[gclist] Finalization and object orientation.

Hans Boehm boehm@hoh.mti.sgi.com
Fri, 28 Mar 1997 15:59:29 -0800

On Mar 28, 12:52pm, Eliot & Linda wrote:
> I wrote:
> > This issue was discussed in Mark Weiser's and my SP&E '88 paper.  Is x seen
> > by the garbage collector during the call to g in
> > { T x; f(x); g("abc"); }
> > For a naive compiler the answer is "yes".  For a CPS-based compiler, the
> > is "no".  For a typical compiler with global register allocation the answer
> > "maybe".
> Right. But which is more important, being able to rely on finalization,
> or
> speed?  Its certainly undecidable whether the performance gained by
> optimizations that break decidable reachability outweigh those gained
> through program simplifications made possible by decidable reachability!
> Take the non-termination example
> 	v := e. c(); e
> where c may not terminate.
> You're the expert here, but it seems to me that except in the above
> example
> the cost of providing decidable reachability, e.g. by nilling registers
> is minimal.
For languages other than Smalltalk, we still have to agree on how we define
reachability.  I think we're now talking about a
definition based on the transitive closure of the points-to relation, possibly
because of reflection in the language.  Assuming we can define the points-to
relation, this still depends on the root set.  It sounds like in Smalltalk this
includes all in-scope variables plus temporaries on the evaluation stack.
SML of NJ very explicitly makes a different choice, because they found that
this could cause too much memory to be retained.  The definition based on
continuation-passing-style avoids treating dead variables as roots.

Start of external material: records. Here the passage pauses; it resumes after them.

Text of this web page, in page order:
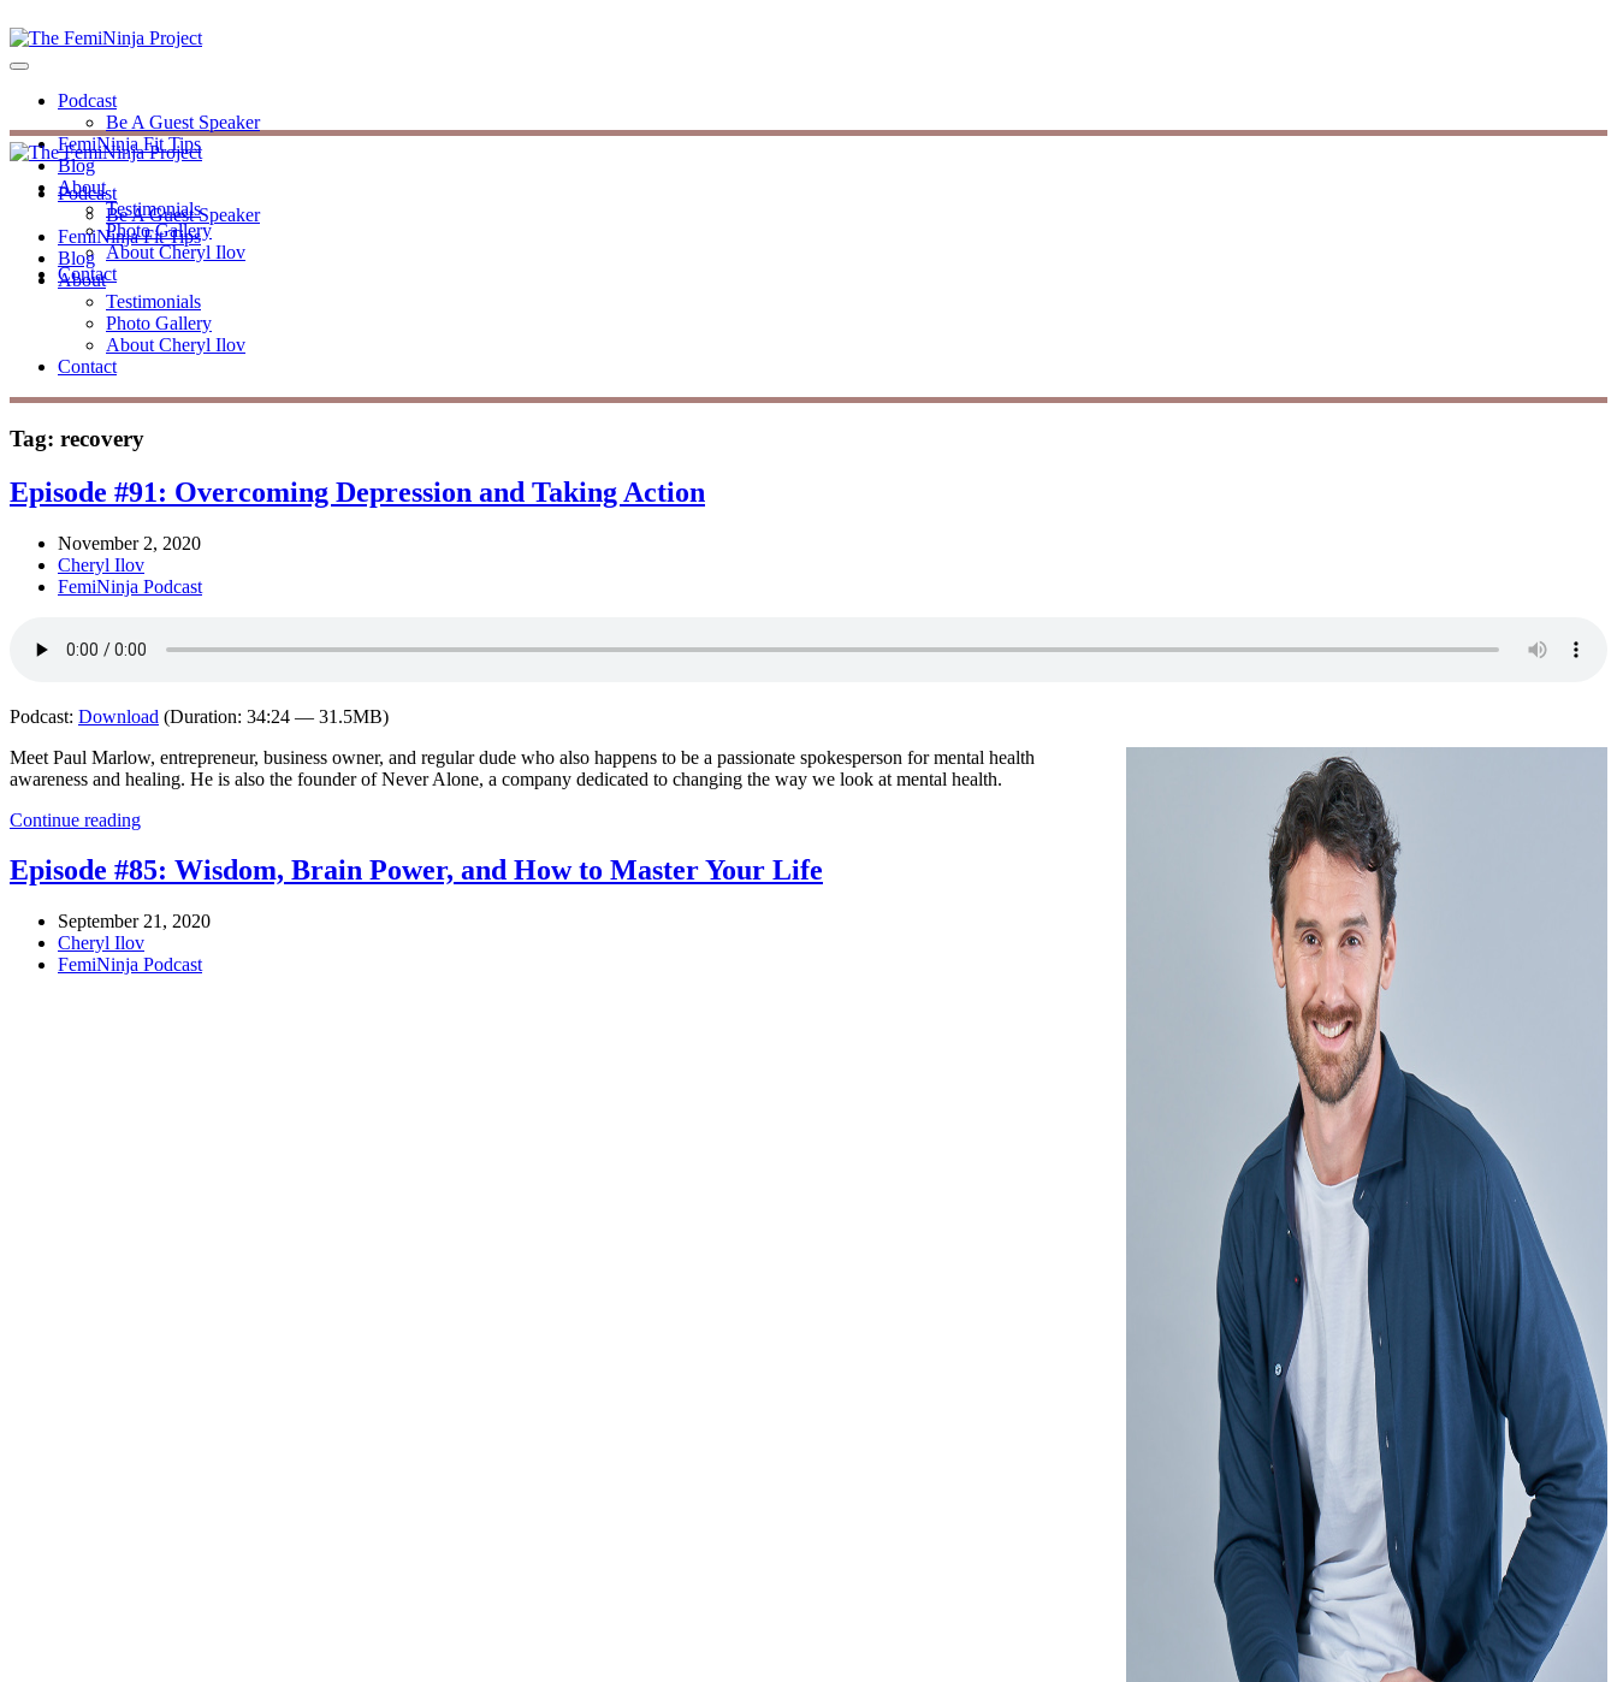
Podcast
Be A Guest Speaker
FemiNinja Fit Tips
Blog
About
Testimonials
Photo Gallery
About Cheryl Ilov
Contact
Podcast
Be A Guest Speaker
FemiNinja Fit Tips
Blog
About
Testimonials
Photo Gallery
About Cheryl Ilov
Contact
Tag: recovery
Episode #91: Overcoming Depression and Taking Action
November 2, 2020
Cheryl Ilov
FemiNinja Podcast
Podcast: Download (Duration: 34:24 — 31.5MB)
Meet Paul Marlow, entrepreneur, business owner, and regular dude who also happens to be a passionate spokesperson for mental health
awareness and healing. He is also the founder of Never Alone, a company dedicated to changing the way we look at mental health.
Continue reading
Episode #85: Wisdom, Brain Power, and How to Master Your Life
September 21, 2020
Cheryl Ilov
FemiNinja Podcast

Our conservative collector effectively does something incomparable to the
Smalltalk approach.  Some other memory may be ratained.  But some dead
variables are not scanned.

If we pick a definition, we can then ask about the cost of sticking to it
and guaranteeing that memory usage will never exceed the total reachable
storage size by more than a constant, and objects become finalizable as
expected.  I would guess the cost varies a lot, depending on the circumstances.
 My guess is that the cost of clearing variables when a scope is exited is not
huge, but significant.  The cost of not reusing registers containing dead but
in-scope variables is probably higher.  I'm quite sure that neither of them
would be considered acceptable by the compiler group here.

There are cases in which the cost involves much more than clearing variables,
even with the Smalltalk definition, though I'm not sure how much of a problem
that is if you only want finalizability "guarantees".  For a memory usage based
example, consider in a language that supports bignums, with builtin

	x := 17**n mod 217; f(); y := 17**n;

10**n can no longer be treated as a common subexpression, since doing
so can change the space complexity of the program.

My impression from Andrew Appel's group is that maintaining asymptotic space
complexity (with the CPS definition of reachability) is neither free nor
intolerably expensive.  It does inhibit some optimizations, and make it much
harder to get the compiler right.

> > There has been a significant amount of work on this kind of issue,
> > in the context of ML and logic programming languages.  (E.g. there was a
> > a few years back claiming significant space improvements in ML by treating
> > variables and data structure components with unconstrained type as dead.
> > their type is unknown, they can'e be used for anything.  They can be safely
> > reclaimed, in spite of the fact that this leaves "dangling" pointers.
 Appel is
> > careful to define a CPS-based notion of reachability for SML of NJ in order
> > avoid some problems they observed with early versions of their system.)
> Are you referring to
> 	Benjamin Goldberg: Tag-Free Garbage Collection for
> 	Strongly Typed Programming Languages. 165-176, PLDI 91
> (right next to your Mostly Parallel paper - shades of Princes Bride :))?
> Seems a little different, but with the Tag-free scheme in the above,
> ignoring the non-termination case, reachability is decidable from all
> call-points in the program, no?

Unfortunately, I don't have my Proceedings handy.  I think I'm referring to a
later paper that expanded on this idea.  If nobody else volunteers the
reference, I'll track it down later.

Effectively this scheme uses yet another definition of reachability, which is
an approximation of the one in the Java definition.  The type-based notion of
reachability is decidable.  But I don't think it's something you want to put in
a language definition.


Hans-Juergen Boehm